CSL needs a database system. A database system provides many data management facilities that are currently re-invented by program after program, and thereby eliminate a large duplication of effort. It also provides a capability that is needed by many programs but actually implemented by very few: a means of sharing information among programs that are distributed around the network.
Why this paper?
We hope that this paper will be read by potential users of the Cypress database system. It is certainly required reading for those who want to make use of the system now.
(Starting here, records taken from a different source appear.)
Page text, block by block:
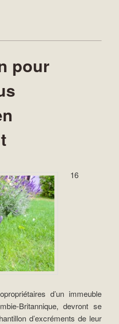
pour
16
d’un immeuble
Britannique, devront se
d’excréments de leur
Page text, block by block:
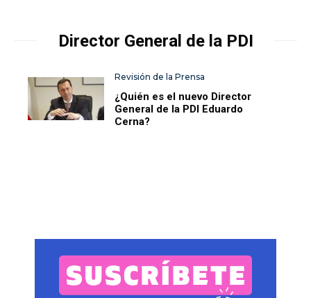
Director General de la PDI
Revisión de la Prensa
¿Quién es el nuevo Director
General de la PDI Eduardo
Cerna?
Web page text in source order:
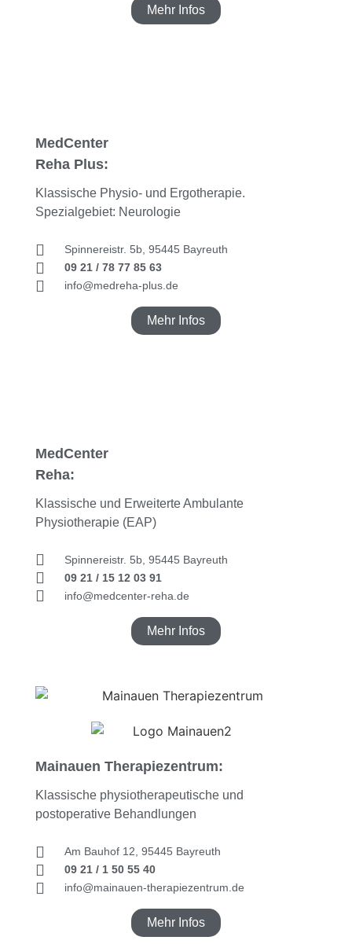
Mehr Infos
MedCenter
Reha Plus:
Klassische Physio- und Ergotherapie.
Spezialgebiet: Neurologie
Spinnereistr. 5b, 95445 Bayreuth
09 21 / 78 77 85 63
info@medreha-plus.de
Mehr Infos
MedCenter
Reha:
Klassische und Erweiterte Ambulante
Physiotherapie (EAP)
Spinnereistr. 5b, 95445 Bayreuth
09 21 / 15 12 03 91
info@medcenter-reha.de
Mehr Infos
Mainauen Therapiezentrum:
Klassische physiotherapeutische und
postoperative Behandlungen
Am Bauhof 12, 95445 Bayreuth
09 21 / 1 50 55 40
info@mainauen-therapiezentrum.de
Mehr Infos

This paper begins by developing database concepts that are necessary to put the Cypress database facilities in perspective. We do not expect most people in CSL to become familiar with database jargon, or to read a Mesa interface, in order to discover whether or not the database system can be useful to them. Thus we begin (Section 2) by defining the scope of the general database problem, and measuring our ambitions relative to this standard. We also describe some current and potential applications of our system.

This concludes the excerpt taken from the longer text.